I took no joy or gratification in killing this mans dogs. My wife was very upset as she had to witness these two dogs attack Papi and that she couldn't save him. I didn't sleep a wink last night cause all I thought of is what if Papi wasn't there to distract them. This morning at 6:30 when Kinsley got up it was the same morning ritual. "Momma, bite? Dada." Then she walked through the house saying "Papi" as she searched for her dog. We all will miss this tiny dog who had a heart of a lion.


----------



## Quackrstackr (Apr 27, 2010)

My condolences for the loss of your family pet and I'm sorry that your child had to witness it.

If you are ever in KY, I want to personally buy you a beverage of your choice. It's high time people started standing up for what is right and you have my highest respect for doing what you did. I have 4 large dogs nextdoor and one across the street that may meet a similar fate one of these days. All of their owners have been warned after previous incidents so they can't say that they did not know that it was coming if it happens. I will not let someone else's ignorance and lack of respect threaten my family again.


----------



## Nevillizer (Apr 27, 2010)

Thanks quack, I appreciate it.


----------



## nathanielrthomas (Apr 27, 2010)

Im sorry for your loss. Those little dogs are so easy to get attached to. I would have done the same thing in your shoes, ticket or no ticket. Im just glad that your family is safe. God Bless.


----------



## perchin (Apr 27, 2010)

I have also had a similar senario about 8 years ago, My condolences.... words won't make you feel better, but the fond and good memories of Papi will later bring you comfort.


----------



## Loggerhead Mike (Apr 27, 2010)

> If you are ever in KY, I want to personally buy you a beverage of your choice. It's high time people started standing up for what is right and you have my highest respect for doing what you did



x2 brother


----------



## lckstckn2smknbrls (Apr 27, 2010)

Chows almost as dangerous a pit bulls.


----------



## cyberflexx (Apr 27, 2010)

I'm sorry your little buddy died, but he did his duty and protected who he loved. He sacrificed himself to save your baby girl and wife. He's a HERO in my book! I know its hard, with him not being there. My family dog, passed away a few years ago. I'm glad you popped those Chows, I might have let them get further in the yard though.. =D> =D> 

As Quaker stated, I'll buy you a round anytime. Look me up if you ever head to Huntington, WV.


----------



## Jim (Apr 27, 2010)

Wow, Sorry to hear abut the loss of the dog. Better the dog than your daughter or wife.
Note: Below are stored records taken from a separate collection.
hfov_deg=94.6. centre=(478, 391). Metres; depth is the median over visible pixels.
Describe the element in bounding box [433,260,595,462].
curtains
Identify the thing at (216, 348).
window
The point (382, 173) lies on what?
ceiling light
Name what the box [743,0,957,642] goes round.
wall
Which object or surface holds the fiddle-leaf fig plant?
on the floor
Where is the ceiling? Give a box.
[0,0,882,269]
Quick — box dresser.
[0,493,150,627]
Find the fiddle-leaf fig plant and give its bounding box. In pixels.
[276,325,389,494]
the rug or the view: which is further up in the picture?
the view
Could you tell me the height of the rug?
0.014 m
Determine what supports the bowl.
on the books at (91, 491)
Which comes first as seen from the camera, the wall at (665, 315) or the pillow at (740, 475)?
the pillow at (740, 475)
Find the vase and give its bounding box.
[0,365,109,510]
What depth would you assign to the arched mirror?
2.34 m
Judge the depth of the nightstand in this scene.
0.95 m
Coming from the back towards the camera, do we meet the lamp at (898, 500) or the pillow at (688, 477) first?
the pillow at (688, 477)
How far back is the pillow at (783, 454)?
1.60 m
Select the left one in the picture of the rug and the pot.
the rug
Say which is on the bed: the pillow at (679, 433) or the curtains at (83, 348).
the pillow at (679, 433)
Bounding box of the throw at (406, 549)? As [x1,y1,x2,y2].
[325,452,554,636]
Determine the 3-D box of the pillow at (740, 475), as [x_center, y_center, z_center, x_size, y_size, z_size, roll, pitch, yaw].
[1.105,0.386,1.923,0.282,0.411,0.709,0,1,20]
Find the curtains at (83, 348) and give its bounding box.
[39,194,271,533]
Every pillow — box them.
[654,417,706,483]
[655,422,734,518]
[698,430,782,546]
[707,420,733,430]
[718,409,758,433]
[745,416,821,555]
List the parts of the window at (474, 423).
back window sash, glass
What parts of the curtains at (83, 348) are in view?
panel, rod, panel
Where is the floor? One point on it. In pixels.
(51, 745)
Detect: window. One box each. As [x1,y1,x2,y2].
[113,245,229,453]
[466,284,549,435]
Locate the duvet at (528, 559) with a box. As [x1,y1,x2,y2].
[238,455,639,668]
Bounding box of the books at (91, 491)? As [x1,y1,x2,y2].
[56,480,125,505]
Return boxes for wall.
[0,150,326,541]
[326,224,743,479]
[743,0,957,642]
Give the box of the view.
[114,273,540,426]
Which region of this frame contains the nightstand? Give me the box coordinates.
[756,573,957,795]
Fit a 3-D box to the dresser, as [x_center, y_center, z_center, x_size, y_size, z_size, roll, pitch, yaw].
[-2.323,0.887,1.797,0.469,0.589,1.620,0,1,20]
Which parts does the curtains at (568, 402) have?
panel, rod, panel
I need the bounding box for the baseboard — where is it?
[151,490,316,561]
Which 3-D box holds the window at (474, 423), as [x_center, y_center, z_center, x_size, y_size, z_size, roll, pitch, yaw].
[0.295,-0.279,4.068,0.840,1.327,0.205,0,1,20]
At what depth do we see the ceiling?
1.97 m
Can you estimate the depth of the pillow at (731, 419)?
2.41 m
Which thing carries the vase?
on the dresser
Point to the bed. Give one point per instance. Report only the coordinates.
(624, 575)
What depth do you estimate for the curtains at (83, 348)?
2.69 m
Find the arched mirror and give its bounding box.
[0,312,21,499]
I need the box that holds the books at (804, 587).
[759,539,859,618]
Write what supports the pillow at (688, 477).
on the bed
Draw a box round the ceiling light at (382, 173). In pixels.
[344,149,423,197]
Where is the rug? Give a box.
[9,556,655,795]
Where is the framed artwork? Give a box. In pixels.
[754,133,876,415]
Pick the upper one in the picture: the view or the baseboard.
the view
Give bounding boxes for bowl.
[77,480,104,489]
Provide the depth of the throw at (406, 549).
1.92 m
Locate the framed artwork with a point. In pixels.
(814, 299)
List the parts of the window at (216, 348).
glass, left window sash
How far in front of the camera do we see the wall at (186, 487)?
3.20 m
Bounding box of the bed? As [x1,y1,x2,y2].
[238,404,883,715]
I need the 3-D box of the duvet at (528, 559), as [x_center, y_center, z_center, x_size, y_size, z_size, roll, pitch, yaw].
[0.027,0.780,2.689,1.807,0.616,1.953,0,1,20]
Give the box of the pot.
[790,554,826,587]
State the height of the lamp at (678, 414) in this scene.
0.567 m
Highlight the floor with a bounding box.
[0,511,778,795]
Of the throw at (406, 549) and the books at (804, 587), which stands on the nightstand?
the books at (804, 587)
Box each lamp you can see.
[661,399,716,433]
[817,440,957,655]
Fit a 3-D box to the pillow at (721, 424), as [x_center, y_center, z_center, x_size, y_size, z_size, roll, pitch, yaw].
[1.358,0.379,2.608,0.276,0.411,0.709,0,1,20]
I would of used the Gauge also.


----------



## wasilvers (Apr 27, 2010)

My sincerest condolences on your lost. Papi was a eal hero and will be terribly missed. 
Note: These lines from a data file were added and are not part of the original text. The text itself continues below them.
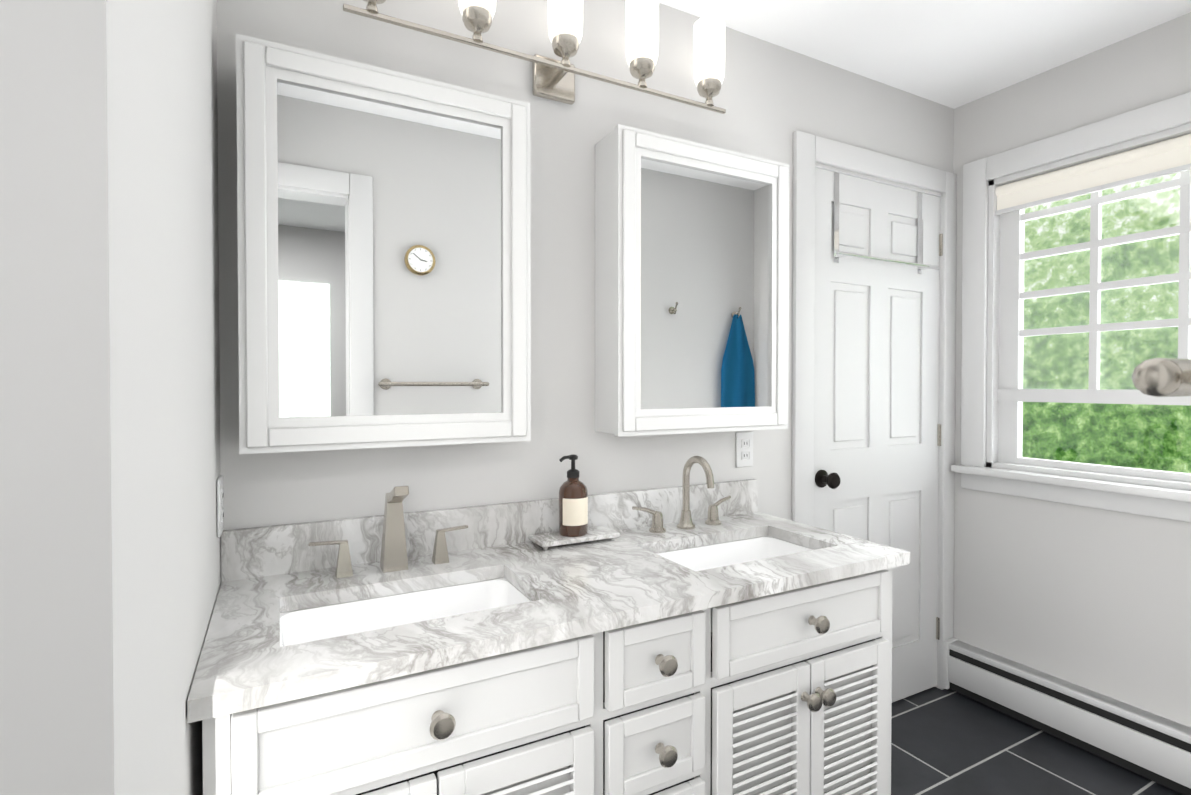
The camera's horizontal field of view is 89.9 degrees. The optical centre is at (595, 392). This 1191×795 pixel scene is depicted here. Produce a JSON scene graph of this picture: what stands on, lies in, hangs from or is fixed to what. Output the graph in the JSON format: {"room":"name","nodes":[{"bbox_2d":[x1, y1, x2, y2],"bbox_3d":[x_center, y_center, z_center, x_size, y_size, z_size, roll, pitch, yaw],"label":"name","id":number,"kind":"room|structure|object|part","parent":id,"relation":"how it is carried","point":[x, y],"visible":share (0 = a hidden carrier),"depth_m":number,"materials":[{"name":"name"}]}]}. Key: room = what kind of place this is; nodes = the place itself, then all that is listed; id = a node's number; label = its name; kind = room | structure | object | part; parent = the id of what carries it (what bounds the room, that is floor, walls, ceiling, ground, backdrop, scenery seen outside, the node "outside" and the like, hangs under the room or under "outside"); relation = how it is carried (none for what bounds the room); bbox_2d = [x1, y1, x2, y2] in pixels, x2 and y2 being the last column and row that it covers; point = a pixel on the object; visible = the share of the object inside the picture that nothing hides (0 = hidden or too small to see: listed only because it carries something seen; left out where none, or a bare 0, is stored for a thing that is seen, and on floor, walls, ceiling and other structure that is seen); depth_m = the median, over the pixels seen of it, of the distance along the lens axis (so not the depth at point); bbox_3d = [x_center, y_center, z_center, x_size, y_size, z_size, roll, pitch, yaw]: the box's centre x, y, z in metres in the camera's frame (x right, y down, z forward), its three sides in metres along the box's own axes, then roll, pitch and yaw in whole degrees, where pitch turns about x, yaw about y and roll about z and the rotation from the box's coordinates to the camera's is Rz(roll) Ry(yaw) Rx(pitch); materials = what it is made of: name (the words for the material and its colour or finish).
{"room":"bathroom","nodes":[
{"label":"bathroom","id":0,"kind":"room"},
{"bbox_2d":[0,0,220,794],"bbox_3d":[-0.856,0.047,0.715,0.620,2.400,0.940,0,1,-28],"label":"wall","id":1,"kind":"structure","parent":0,"point":[110,562],"depth_m":0.45,"materials":[{"name":"paint"}]},
{"bbox_2d":[217,475,223,537],"bbox_3d":[-0.765,0.230,1.219,0.008,0.116,0.072,0,1,-28],"label":"outlet","id":2,"kind":"object","parent":1,"relation":"attached to","point":[220,507],"visible":1,"depth_m":1.19,"materials":[{"name":"white plastic"}]},
{"bbox_2d":[217,0,953,581],"bbox_3d":[-0.252,0.035,1.636,4.110,2.400,0.120,0,1,-28],"label":"wall","id":3,"kind":"structure","parent":0,"point":[769,98],"depth_m":1.64,"materials":[{"name":"paint"}]},
{"bbox_2d":[236,34,530,453],"bbox_3d":[-0.460,-0.292,1.369,0.613,0.820,0.145,0,1,-28],"label":"upper cabinet","id":4,"kind":"object","parent":3,"relation":"attached to","point":[384,254],"visible":1,"depth_m":1.29,"materials":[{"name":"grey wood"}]},
{"bbox_2d":[221,479,757,579],"bbox_3d":[-0.133,0.343,1.620,1.498,0.105,0.020,0,1,-28],"label":"backsplash","id":5,"kind":"structure","parent":3,"relation":"attached to","point":[264,550],"depth_m":1.47,"materials":[{"name":"white stone"}]},
{"bbox_2d":[343,0,725,113],"bbox_3d":[-0.089,-0.940,1.567,1.065,0.291,0.130,0,1,-28],"label":"sconce","id":6,"kind":"object","parent":3,"relation":"attached to","point":[553,79],"depth_m":1.61,"materials":[{"name":"silver metal"}]},
{"bbox_3d":[-0.298,-0.903,1.435,0.089,0.054,0.092,0,1,-28],"label":"vanity sconce glass","id":7,"kind":"part","parent":6,"relation":"part of","materials":[{"name":"white glass"}]},
{"bbox_3d":[-0.096,-0.936,1.541,0.094,0.129,0.092,0,1,-28],"label":"vanity sconce glass","id":8,"kind":"part","parent":6,"relation":"part of","materials":[{"name":"white glass"}]},
{"bbox_3d":[0.106,-0.970,1.648,0.102,0.202,0.092,0,1,-28],"label":"vanity sconce glass","id":9,"kind":"part","parent":6,"relation":"part of","materials":[{"name":"white glass"}]},
{"bbox_3d":[0.305,-0.980,1.754,0.112,0.216,0.092,0,1,-28],"label":"vanity sconce glass","id":10,"kind":"part","parent":6,"relation":"part of","materials":[{"name":"white glass"}]},
{"bbox_2d":[595,124,788,436],"bbox_3d":[0.300,-0.297,1.772,0.613,0.820,0.145,0,1,-28],"label":"upper cabinet","id":11,"kind":"object","parent":3,"relation":"attached to","point":[691,287],"visible":1,"depth_m":1.69,"materials":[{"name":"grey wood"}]},
{"bbox_2d":[736,431,752,467],"bbox_3d":[0.490,0.186,1.958,0.072,0.116,0.008,0,1,-28],"label":"outlet","id":12,"kind":"object","parent":3,"relation":"attached to","point":[744,449],"visible":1,"depth_m":1.95,"materials":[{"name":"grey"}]},
{"bbox_2d":[792,130,956,702],"bbox_3d":[1.081,0.164,2.276,0.913,2.125,0.121,0,1,-28],"label":"door","id":13,"kind":"structure","parent":3,"relation":"in","point":[873,356],"depth_m":2.29,"materials":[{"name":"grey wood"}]},
{"bbox_2d":[659,0,1190,108],"bbox_3d":[0.616,-1.174,-0.014,4.110,0.060,3.820,0,1,-28],"label":"ceiling","id":14,"kind":"structure","parent":0,"point":[953,54],"depth_m":1.94,"materials":[{"name":"paint"}]},
{"bbox_2d":[891,687,1182,794],"bbox_3d":[0.616,1.286,0.018,4.110,0.060,3.820,0,1,-28],"label":"floor","id":15,"kind":"structure","parent":0,"point":[947,742],"depth_m":2.01,"materials":[{"name":"tile"}]},
{"bbox_2d":[187,552,909,794],"bbox_3d":[-0.004,0.834,1.377,1.466,0.810,0.581,0,1,-28],"label":"bathroom vanity","id":16,"kind":"object","parent":15,"relation":"on","point":[709,637],"depth_m":1.13,"materials":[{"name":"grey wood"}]},
{"bbox_2d":[187,512,909,711],"bbox_3d":[-0.007,0.414,1.384,1.498,0.030,0.557,0,1,-28],"label":"countertop","id":17,"kind":"structure","parent":16,"relation":"on","point":[244,655],"depth_m":1.16,"materials":[{"name":"white stone"}]},
{"bbox_2d":[307,486,470,575],"bbox_3d":[-0.439,0.298,1.320,0.350,0.202,0.128,0,1,-28],"label":"faucet","id":18,"kind":"object","parent":17,"relation":"on","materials":[{"name":"silver metal"}]},
{"bbox_2d":[283,568,542,643],"bbox_3d":[-0.356,0.500,1.167,0.488,0.162,0.265,0,1,-28],"label":"sink","id":19,"kind":"object","parent":17,"relation":"in","point":[356,611],"depth_m":1.27,"materials":[{"name":"white ceramic"}]},
{"bbox_2d":[528,454,619,549],"bbox_3d":[-0.056,0.280,1.584,0.225,0.230,0.096,0,1,-28],"label":"soap dispenser","id":20,"kind":"object","parent":17,"relation":"on","point":[573,510],"visible":1,"depth_m":1.55,"materials":[{"name":"glass"}]},
{"bbox_2d":[631,456,734,531],"bbox_3d":[0.287,0.286,1.701,0.352,0.216,0.150,0,1,-28],"label":"faucet","id":21,"kind":"object","parent":17,"relation":"on","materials":[{"name":"silver metal"}]},
{"bbox_2d":[635,532,822,571],"bbox_3d":[0.368,0.495,1.551,0.488,0.162,0.265,0,1,-28],"label":"sink","id":22,"kind":"object","parent":17,"relation":"in","point":[752,545],"depth_m":1.67,"materials":[{"name":"white ceramic"}]},
{"bbox_2d":[953,12,1190,726],"bbox_3d":[1.904,0.032,1.829,0.120,2.400,1.560,0,1,-28],"label":"wall","id":23,"kind":"structure","parent":0,"point":[1098,600],"depth_m":2.10,"materials":[{"name":"paint"}]},
{"bbox_2d":[942,637,1190,794],"bbox_3d":[1.787,1.123,1.852,0.077,0.193,1.405,0,1,-28],"label":"baseboard heater","id":24,"kind":"object","parent":23,"relation":"attached to","point":[1149,745],"visible":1,"depth_m":2.05,"materials":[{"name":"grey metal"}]},
{"bbox_2d":[951,92,1190,521],"bbox_3d":[1.779,-0.262,1.980,0.155,1.315,1.110,0,1,-28],"label":"window","id":25,"kind":"structure","parent":23,"relation":"in","point":[993,460],"depth_m":2.15,"materials":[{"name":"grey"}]},
{"bbox_3d":[0.771,0.051,0.413,3.210,2.400,0.120,0,1,-28],"label":"wall","id":26,"kind":"structure","parent":0,"visible":0},
{"bbox_2d":[1131,358,1190,396],"bbox_3d":[0.487,-0.009,0.372,0.479,0.048,0.074,0,1,-28],"label":"towel rail","id":27,"kind":"object","parent":26,"relation":"attached to","point":[1163,377],"visible":1,"depth_m":0.28,"materials":[{"name":"silver metal"}]},
{"label":"outside","id":28,"kind":"structure","parent":0,"visible":0},
{"bbox_2d":[1022,173,1190,472],"bbox_3d":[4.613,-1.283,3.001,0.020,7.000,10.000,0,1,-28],"label":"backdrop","id":29,"kind":"structure","parent":28,"point":[1153,413],"depth_m":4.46,"materials":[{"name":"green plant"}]}
]}
You did the right thing though. Just wish I could have been there with a second shotgun. Glad the police chief had some common sense.


----------



## BassAddict (Apr 27, 2010)

My sincerest condolences to you and your family.


----------



## BaitCaster (Apr 27, 2010)

What a tragic story. Sorry for your loss.


----------



## Outdoorsman (Apr 27, 2010)

[-o< [-o< [-o< for your little hero...I am sure he will be getting a hero's welcom in doggy heaven...and try to remeber that he is no longer suffering from his ordeal.....my other favorite website (www.lake-link.com) has an entire forum dedicated to loosing a pet..."One Less Dog In The House Tonight"...mostly dealing with pet death due to age or illness...your story would go down in history as the most remarkable story ever....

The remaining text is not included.